As a log-structured engine, FlatStore requires regular garbage collection to remove stale entries. The background thread performs GC in log chunk granularity. For each log entry in the chunk, it searches the key in the index. If the key can be found, and versions do not match, then the entry is stale, which can be ignored. Non-existing keys also indicate stale entries. A new chunk is then allocated, with all valid entries in the old chunk being copied to the new chunk. Pointers in the index are updated to point to addresses in the new chunk. The old chunk is freed after the GC. The log chunk allocation information is also updated in the metadata area.

On a normal shutdown, a shutdown process flushes the DRAM index and allocator metadata back to the NVM to accelerate normal startup. A flag is also set to indicate normal shutdown, which will be checked on startup. If the flag indicates a normal shutdown, then both the index and allocator metadata are loaded from the NVM. Otherwise, a crash mush have happened, and FlatStore invokes the crash recovery process to rebuild the in-memory data structure and fix potential inconsistencies of the allocator metadata.

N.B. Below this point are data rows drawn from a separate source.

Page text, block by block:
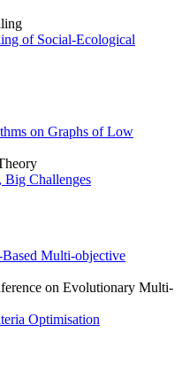
of Social-Ecological
on Graphs of Low
Big Challenges
Based Multi-objective
on Evolutionary Multi-
Optimisation

The last feature of FlatStore is Horizontal Batching (HB), which employs log-stealing and flat-combining to: (1) synchronize log updates from different threads; (2) Minimize operation commit latency; and (3) Eliminate load imbalancing caused by skewed key distribution. Each thread maintains a log queue in a known memory location, which holds log batches generated by that thread. Instead of allowing all threads to update the tail pointer concurrently, which causes data race, FlatStore selects a leader thread as the one responsible for persisting log entries, and keeps other threads wait for notifications from the leader threads on the completion of persistence. The leader thread is selected by having all threads contending for the global lock, and the one who successfully acquires the lock becomes the leader. All other threads become followers, which must wait for the leader’s signal before they can acknowledge to clients. To avoid unnecessary blocking of follower threads, these follower threads are allowed to continue handling requests from the clients to form the next batch. After the global lock is released, follower threads with at least one batch can immediately attempt to acquire the lock and become the leader. Only very few cycles are wasted on lock contention in this case. FlatStore calls this “Pipelined HB”. On large scale systems, such as multi-socket systems, only having one global lock may be infeasible. The paper also suggests that more than one leader can be chosen by using different locks and partitioned logs. It is recommended that one leader per socket is chosen for updating a per-socket log partition, in order to minimize inter-socket traffic.